The impression gained from the Books of Chronicles is that the tribe was not entirely fixed in location; at one point it is mentioned that some members of the tribe migrated southwards to Gedor, so as to find suitable pasture for their sheep. In the following verse, which may or may not be related, it is mentioned that during the reign of Hezekiah, part of the tribe came to the land of some Meunim, and slaughtered them, taking the land in their place. Further verses state that about 500 men from the tribe migrated to Mount Seir, slaughtering the Amalekites who had previously settled there.

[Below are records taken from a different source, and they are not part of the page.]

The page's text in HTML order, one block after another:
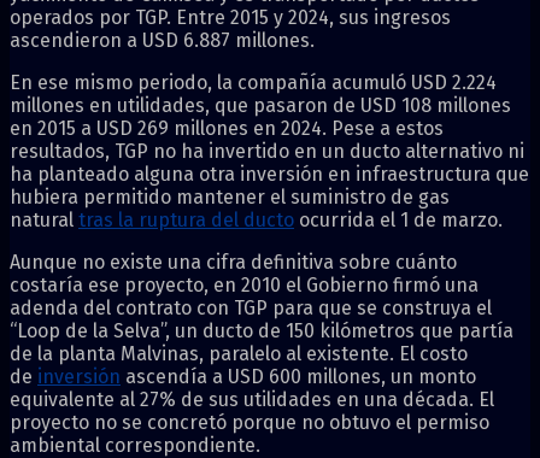
operados por TGP. Entre 2015 y 2024, sus ingresos
ascendieron a USD 6.887 millones.
En ese mismo periodo, la compañía acumuló USD 2.224
millones en utilidades, que pasaron de USD 108 millones
en 2015 a USD 269 millones en 2024. Pese a estos
resultados, TGP no ha invertido en un ducto alternativo ni
ha planteado alguna otra inversión en infraestructura que
hubiera permitido mantener el suministro de gas
natural tras la ruptura del ducto ocurrida el 1 de marzo.
Aunque no existe una cifra definitiva sobre cuánto
costaría ese proyecto, en 2010 el Gobierno firmó una
adenda del contrato con TGP para que se construya el
“Loop de la Selva”, un ducto de 150 kilómetros que partía
de la planta Malvinas, paralelo al existente. El costo
de inversión ascendía a USD 600 millones, un monto
equivalente al 27% de sus utilidades en una década. El
proyecto no se concretó porque no obtuvo el permiso
ambiental correspondiente.
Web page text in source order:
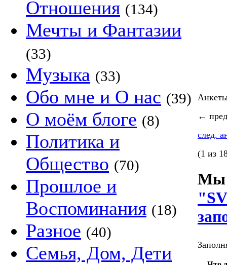
Отношения (134)
Мечты и Фантазии
(33)
Музыка (33)
Обо мне и О нас (39)
О моём блоге (8)
Политика и
Общество (70)
Прошлое и
Воспоминания (18)
Разное (40)
Семья, Дом, Дети
←
след.
(1 из
Мы
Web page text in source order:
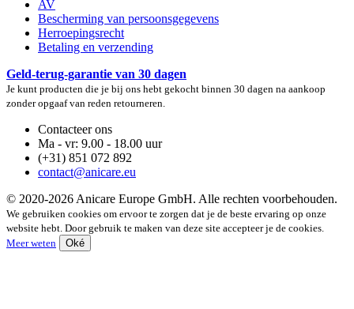
AV
Bescherming van persoonsgegevens
Herroepingsrecht
Betaling en verzending
Geld-terug-garantie van 30 dagen
Je kunt producten die je bij ons hebt gekocht binnen 30 dagen na aankoop
zonder opgaaf van reden retourneren.
Contacteer ons
Ma - vr: 9.00 - 18.00 uur
(+31) 851 072 892
contact@anicare.eu
© 2020-2026 Anicare Europe GmbH. Alle rechten voorbehouden.
We gebruiken cookies om ervoor te zorgen dat je de beste ervaring op onze
website hebt. Door gebruik te maken van deze site accepteer je de cookies.
Meer weten
Oké
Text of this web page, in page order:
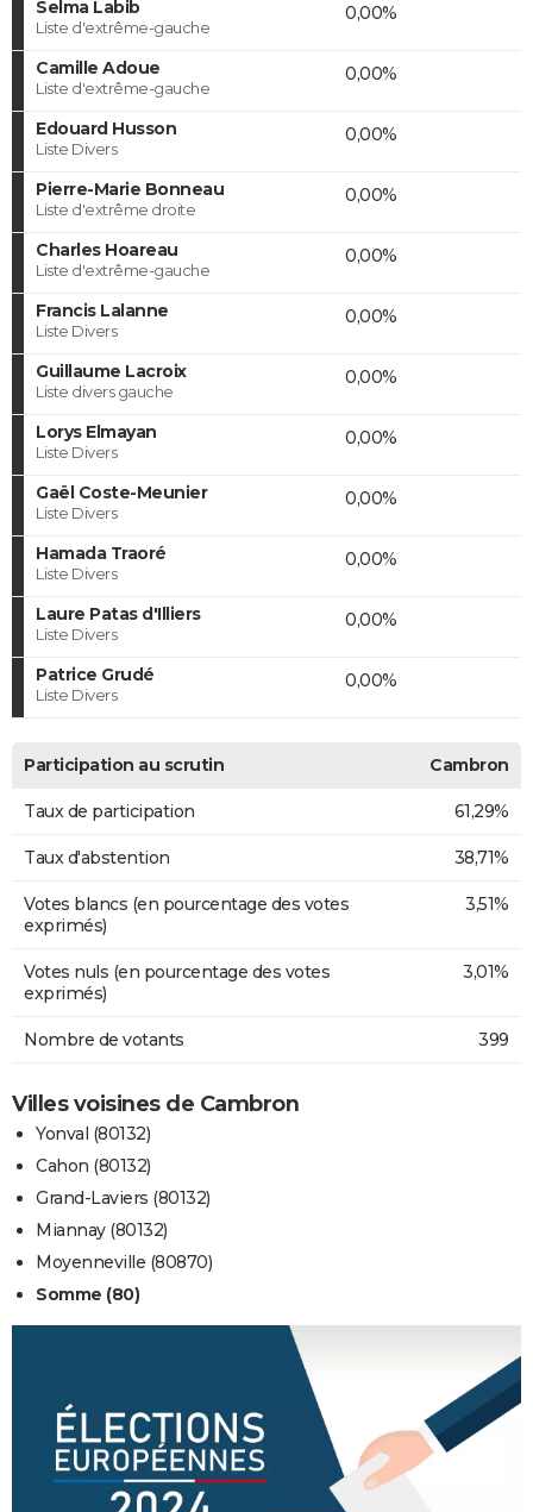
Selma Labib
Liste d'extrême-gauche
0,00%
Camille Adoue
Liste d'extrême-gauche
0,00%
Edouard Husson
Liste Divers
0,00%
Pierre-Marie Bonneau
Liste d'extrême droite
0,00%
Charles Hoareau
Liste d'extrême-gauche
0,00%
Francis Lalanne
Liste Divers
0,00%
Guillaume Lacroix
Liste divers gauche
0,00%
Lorys Elmayan
Liste Divers
0,00%
Gaël Coste-Meunier
Liste Divers
0,00%
Hamada Traoré
Liste Divers
0,00%
Laure Patas d'Illiers
Liste Divers
0,00%
Patrice Grudé
Liste Divers
0,00%
Participation au scrutin Cambron
Taux de participation 61,29%
Taux d'abstention 38,71%
Votes blancs (en pourcentage des votes
exprimés)
3,51%
Votes nuls (en pourcentage des votes
exprimés)
3,01%
Nombre de votants 399
Villes voisines de Cambron
Yonval (80132)
Cahon (80132)
Grand-Laviers (80132)
Miannay (80132)
Moyenneville (80870)
Somme (80)
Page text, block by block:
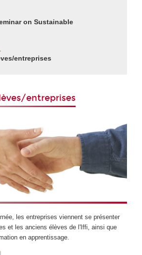
on Sustainable
entreprises
entreprises
les entreprises viennent se présenter
et les anciens élèves de l'Iffi, ainsi que
en apprentissage.
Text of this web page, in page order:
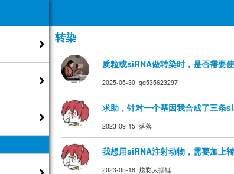
转染
质粒或siRNA做转染时，是否需要
2025-05-30 qq535623297
求助，针对一个基因我合成了三条
2023-09-15 落落
我想用siRNA注射动物，需要加上
2023-05-18 炫彩大摆锤
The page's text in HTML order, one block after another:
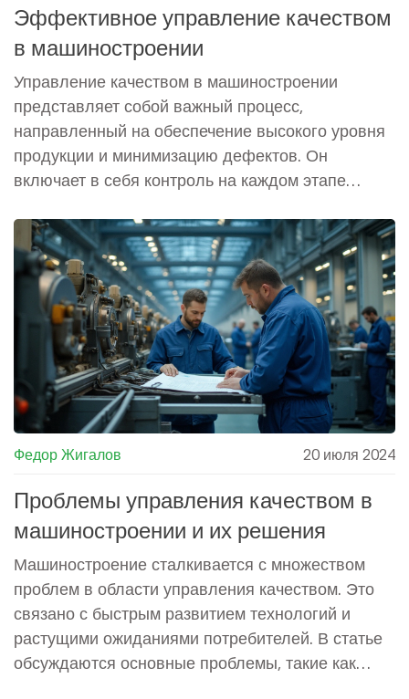
Эффективное управление качеством
в машиностроении
Управление качеством в машиностроении
представляет собой важный процесс,
направленный на обеспечение высокого уровня
продукции и минимизацию дефектов. Он
включает в себя контроль на каждом этапе
и технологий для оценки и улучшения качества.
Эффективное управление качеством помогает
укрепить репутацию компании и сократить
издержки. В этой статье рассматриваются
ключевые аспекты и лучшие практики
управления качеством в машиностроении.
Федор Жигалов 20 июля 2024
Проблемы управления качеством в
машиностроении и их решения
Машиностроение сталкивается с множеством
проблем в области управления качеством. Это
связано с быстрым развитием технологий и
растущими ожиданиями потребителей. В статье
обсуждаются основные проблемы, такие как
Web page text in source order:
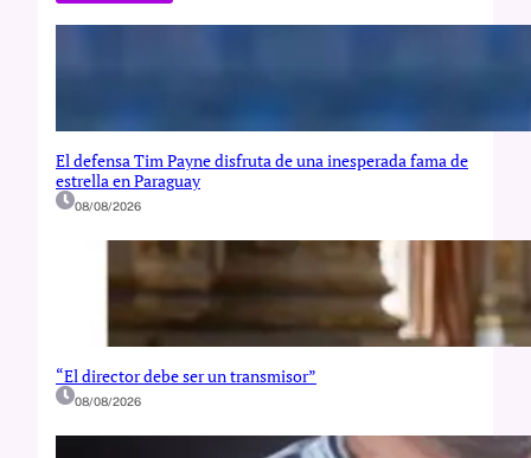
El defensa Tim Payne disfruta de una inesperada fama de
estrella en Paraguay
08/08/2026
“El director debe ser un transmisor”
08/08/2026
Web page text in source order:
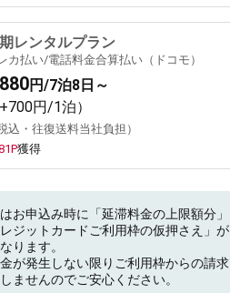
レンタルプラン
カ払い/電話料金合算払い（ドコモ）
円/7泊8日～
+700円/1泊）
税込・往復送料当社負担）
獲得
お申込み時に「延滞料金の上限額分」
ジットカードご利用枠の仮押さえ」が
ります。
が発生しない限りご利用枠からの請求
ませんのでご安心ください。
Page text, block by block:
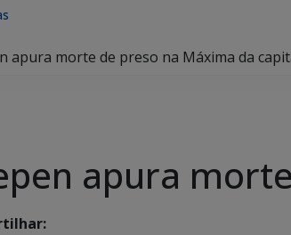
apura morte de preso na Máxima da
apura
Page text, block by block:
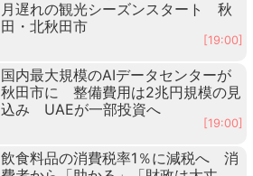
月遅れの観光シーズンスタート 秋
田・北秋田市
[19:00]
国内最大規模のAIデータセンターが
秋田市に 整備費用は2兆円規模の見
込み UAEが一部投資へ
[19:00]
飲食料品の消費税率1％に減税へ 消
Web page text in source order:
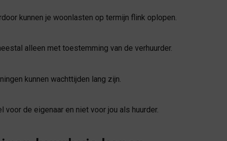
kunnen je woonlasten op termijn flink oplopen.
alleen met toestemming van de verhuurder.
kunnen wachttijden lang zijn.
de eigenaar en niet voor jou als huurder.
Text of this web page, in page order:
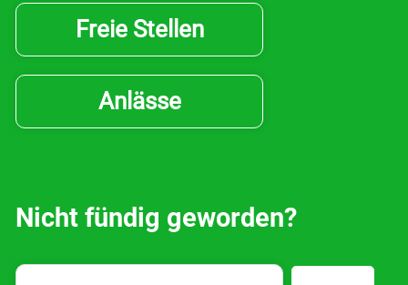
Freie Stellen
Anlässe
Nicht fündig geworden?
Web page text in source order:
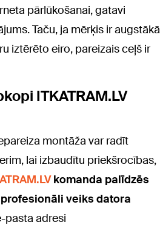
pārlūkošanai, gatavi
Taču, ja mērķis ir augstākā
iztērēto eiro, pareizais ceļš ir
ITKATRAM.LV
montāža var radīt
lai izbaudītu priekšrocības,
komanda palīdzēs
veiks datora
pasta adresi

As part of the Kingdom of Judah, whatever remained of Simeon was ultimately subjected to the Babylonian captivity; when the captivity ended, all remaining distinctions between Simeon and the other tribes in the kingdom of Judah had been lost in favour of a common identity as Jews.

In Revelation 7:7, the Tribe of Simeon is once again listed among the Twelve Tribes of Israel with 12,000 of the sons of Israel from the tribe sealed on the forehead.

== Extrabiblical sources ==
According to a Midrash, many Simeonite widows were married into other Israelite tribes, after the death of 24,000 Simeonite men following the scandal involving Zimri.

A midrash claims that the tribe was deported by the Babylonians to the Kingdom of Aksum (in what is now Ethiopia), to a place behind the dark mountains. Conversely, Eldad ha-Dani held that the tribe of Simeon had become quite powerful, taking tribute from 25 other kingdoms, some of which were Arabians; though he names their location, surviving versions of his manuscripts differ as to whether it was the land of the Khazars or of the Chaldeans (Chaldeans would be an anachronism, though it could possibly refer to Buyid Dynasty Persia).